++++ MATERIAL FOR THIS TASK

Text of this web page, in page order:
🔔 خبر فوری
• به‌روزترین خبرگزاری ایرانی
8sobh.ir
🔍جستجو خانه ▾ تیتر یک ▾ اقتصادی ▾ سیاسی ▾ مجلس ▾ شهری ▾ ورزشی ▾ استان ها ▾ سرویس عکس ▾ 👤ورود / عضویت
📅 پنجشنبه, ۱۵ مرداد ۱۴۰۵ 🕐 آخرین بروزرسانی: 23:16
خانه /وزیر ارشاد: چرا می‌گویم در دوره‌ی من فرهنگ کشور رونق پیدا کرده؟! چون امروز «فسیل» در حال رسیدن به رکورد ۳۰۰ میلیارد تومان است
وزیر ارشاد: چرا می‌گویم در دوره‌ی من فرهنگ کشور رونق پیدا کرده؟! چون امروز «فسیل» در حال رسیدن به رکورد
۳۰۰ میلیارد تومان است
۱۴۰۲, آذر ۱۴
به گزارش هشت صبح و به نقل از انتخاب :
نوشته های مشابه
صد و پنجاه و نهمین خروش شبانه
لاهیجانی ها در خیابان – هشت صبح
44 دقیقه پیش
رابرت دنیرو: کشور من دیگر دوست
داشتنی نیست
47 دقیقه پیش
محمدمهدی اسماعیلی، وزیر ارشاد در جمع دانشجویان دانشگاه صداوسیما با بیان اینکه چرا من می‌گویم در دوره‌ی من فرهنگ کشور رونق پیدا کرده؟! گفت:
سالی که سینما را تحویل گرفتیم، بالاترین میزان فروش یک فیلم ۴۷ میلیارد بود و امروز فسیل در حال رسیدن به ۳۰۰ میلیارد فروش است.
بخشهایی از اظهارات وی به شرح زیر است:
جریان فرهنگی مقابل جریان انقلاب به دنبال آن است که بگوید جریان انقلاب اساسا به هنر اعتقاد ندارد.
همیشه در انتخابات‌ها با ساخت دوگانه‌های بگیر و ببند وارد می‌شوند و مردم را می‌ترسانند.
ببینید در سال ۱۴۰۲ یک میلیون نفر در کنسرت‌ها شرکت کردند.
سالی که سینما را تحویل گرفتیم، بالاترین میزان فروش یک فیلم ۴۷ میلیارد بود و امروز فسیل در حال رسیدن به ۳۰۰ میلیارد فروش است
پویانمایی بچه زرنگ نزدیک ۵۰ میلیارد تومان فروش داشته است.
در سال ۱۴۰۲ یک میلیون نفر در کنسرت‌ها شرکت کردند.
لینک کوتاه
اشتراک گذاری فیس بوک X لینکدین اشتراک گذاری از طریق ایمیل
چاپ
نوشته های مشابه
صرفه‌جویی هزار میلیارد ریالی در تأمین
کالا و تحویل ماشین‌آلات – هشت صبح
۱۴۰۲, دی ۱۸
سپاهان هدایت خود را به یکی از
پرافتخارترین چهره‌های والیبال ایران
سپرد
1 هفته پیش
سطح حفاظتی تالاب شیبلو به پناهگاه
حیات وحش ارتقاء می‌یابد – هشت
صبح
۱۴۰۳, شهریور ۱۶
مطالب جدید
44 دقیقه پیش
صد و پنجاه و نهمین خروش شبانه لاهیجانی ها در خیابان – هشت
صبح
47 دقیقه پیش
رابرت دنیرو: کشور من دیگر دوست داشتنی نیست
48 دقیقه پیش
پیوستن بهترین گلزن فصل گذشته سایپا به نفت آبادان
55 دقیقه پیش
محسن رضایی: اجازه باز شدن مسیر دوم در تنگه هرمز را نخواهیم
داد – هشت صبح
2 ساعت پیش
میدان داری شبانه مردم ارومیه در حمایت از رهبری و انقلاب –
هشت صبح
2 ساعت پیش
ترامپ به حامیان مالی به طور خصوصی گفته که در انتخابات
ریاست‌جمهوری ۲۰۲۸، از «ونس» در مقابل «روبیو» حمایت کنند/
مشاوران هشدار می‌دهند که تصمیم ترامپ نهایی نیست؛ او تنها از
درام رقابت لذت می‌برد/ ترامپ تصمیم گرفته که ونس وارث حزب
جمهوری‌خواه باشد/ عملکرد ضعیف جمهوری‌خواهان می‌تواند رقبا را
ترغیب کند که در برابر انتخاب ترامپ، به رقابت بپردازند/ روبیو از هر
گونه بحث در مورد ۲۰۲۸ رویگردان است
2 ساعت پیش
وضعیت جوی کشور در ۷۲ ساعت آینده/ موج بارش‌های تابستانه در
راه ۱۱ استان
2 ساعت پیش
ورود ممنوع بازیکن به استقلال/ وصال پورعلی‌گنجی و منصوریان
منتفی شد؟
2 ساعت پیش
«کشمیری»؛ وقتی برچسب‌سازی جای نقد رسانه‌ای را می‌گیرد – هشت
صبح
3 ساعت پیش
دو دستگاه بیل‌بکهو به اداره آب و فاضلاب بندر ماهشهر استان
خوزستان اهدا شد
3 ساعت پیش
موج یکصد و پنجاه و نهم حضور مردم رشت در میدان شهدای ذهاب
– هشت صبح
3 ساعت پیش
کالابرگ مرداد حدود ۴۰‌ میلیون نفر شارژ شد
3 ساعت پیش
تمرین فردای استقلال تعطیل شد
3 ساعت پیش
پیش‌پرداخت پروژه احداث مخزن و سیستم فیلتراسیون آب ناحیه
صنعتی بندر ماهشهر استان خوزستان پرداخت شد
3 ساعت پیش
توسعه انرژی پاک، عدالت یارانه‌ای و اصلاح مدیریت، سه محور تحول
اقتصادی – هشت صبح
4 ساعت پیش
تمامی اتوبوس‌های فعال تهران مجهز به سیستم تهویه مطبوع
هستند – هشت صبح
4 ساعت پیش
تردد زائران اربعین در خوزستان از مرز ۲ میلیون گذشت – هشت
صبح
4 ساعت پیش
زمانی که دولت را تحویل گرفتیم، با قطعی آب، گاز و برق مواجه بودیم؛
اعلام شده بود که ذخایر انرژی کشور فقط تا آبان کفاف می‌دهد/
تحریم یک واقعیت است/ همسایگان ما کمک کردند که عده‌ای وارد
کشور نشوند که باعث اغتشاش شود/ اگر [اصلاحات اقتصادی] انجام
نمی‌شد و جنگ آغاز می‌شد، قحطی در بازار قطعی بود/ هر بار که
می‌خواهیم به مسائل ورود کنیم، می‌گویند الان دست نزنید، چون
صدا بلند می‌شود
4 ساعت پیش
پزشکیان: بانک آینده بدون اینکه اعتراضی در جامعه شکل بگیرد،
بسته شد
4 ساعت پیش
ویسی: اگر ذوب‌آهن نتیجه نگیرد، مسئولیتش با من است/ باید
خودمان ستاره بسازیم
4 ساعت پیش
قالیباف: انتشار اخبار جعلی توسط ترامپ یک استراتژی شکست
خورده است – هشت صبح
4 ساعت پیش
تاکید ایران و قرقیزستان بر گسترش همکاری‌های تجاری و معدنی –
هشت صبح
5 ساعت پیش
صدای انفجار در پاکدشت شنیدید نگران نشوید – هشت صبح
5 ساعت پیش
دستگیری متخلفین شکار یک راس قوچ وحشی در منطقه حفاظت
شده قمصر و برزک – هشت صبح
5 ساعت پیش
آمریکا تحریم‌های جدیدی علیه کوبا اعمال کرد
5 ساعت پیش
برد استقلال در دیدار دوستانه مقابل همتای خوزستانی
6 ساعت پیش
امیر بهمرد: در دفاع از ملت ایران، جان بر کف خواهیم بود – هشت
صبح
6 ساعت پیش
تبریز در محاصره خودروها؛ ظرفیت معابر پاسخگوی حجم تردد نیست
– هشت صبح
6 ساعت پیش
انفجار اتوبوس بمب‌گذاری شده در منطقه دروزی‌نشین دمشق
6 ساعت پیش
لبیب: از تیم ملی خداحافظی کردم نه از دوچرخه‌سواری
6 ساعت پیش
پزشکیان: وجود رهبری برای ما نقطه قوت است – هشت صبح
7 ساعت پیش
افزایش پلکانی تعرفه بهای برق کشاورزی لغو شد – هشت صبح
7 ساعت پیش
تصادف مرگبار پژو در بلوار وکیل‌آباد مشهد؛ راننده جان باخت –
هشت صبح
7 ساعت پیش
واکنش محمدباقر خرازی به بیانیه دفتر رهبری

++++++++

■ **WHAT THE TASK REQUIRES**
Word for word, output the lines of the data from its first line through the line where "بخشهایی از اظهارات" appears, and stop there.

■ **REPLY TO THE TASK**
Text of this web page, in page order:
🔔 خبر فوری
• به‌روزترین خبرگزاری ایرانی
8sobh.ir
🔍جستجو خانه ▾ تیتر یک ▾ اقتصادی ▾ سیاسی ▾ مجلس ▾ شهری ▾ ورزشی ▾ استان ها ▾ سرویس عکس ▾ 👤ورود / عضویت
📅 پنجشنبه, ۱۵ مرداد ۱۴۰۵ 🕐 آخرین بروزرسانی: 23:16
خانه /وزیر ارشاد: چرا می‌گویم در دوره‌ی من فرهنگ کشور رونق پیدا کرده؟! چون امروز «فسیل» در حال رسیدن به رکورد ۳۰۰ میلیارد تومان است
وزیر ارشاد: چرا می‌گویم در دوره‌ی من فرهنگ کشور رونق پیدا کرده؟! چون امروز «فسیل» در حال رسیدن به رکورد
۳۰۰ میلیارد تومان است
۱۴۰۲, آذر ۱۴
به گزارش هشت صبح و به نقل از انتخاب :
نوشته های مشابه
صد و پنجاه و نهمین خروش شبانه
لاهیجانی ها در خیابان – هشت صبح
44 دقیقه پیش
رابرت دنیرو: کشور من دیگر دوست
داشتنی نیست
47 دقیقه پیش
محمدمهدی اسماعیلی، وزیر ارشاد در جمع دانشجویان دانشگاه صداوسیما با بیان اینکه چرا من می‌گویم در دوره‌ی من فرهنگ کشور رونق پیدا کرده؟! گفت:
سالی که سینما را تحویل گرفتیم، بالاترین میزان فروش یک فیلم ۴۷ میلیارد بود و امروز فسیل در حال رسیدن به ۳۰۰ میلیارد فروش است.
بخشهایی از اظهارات وی به شرح زیر است:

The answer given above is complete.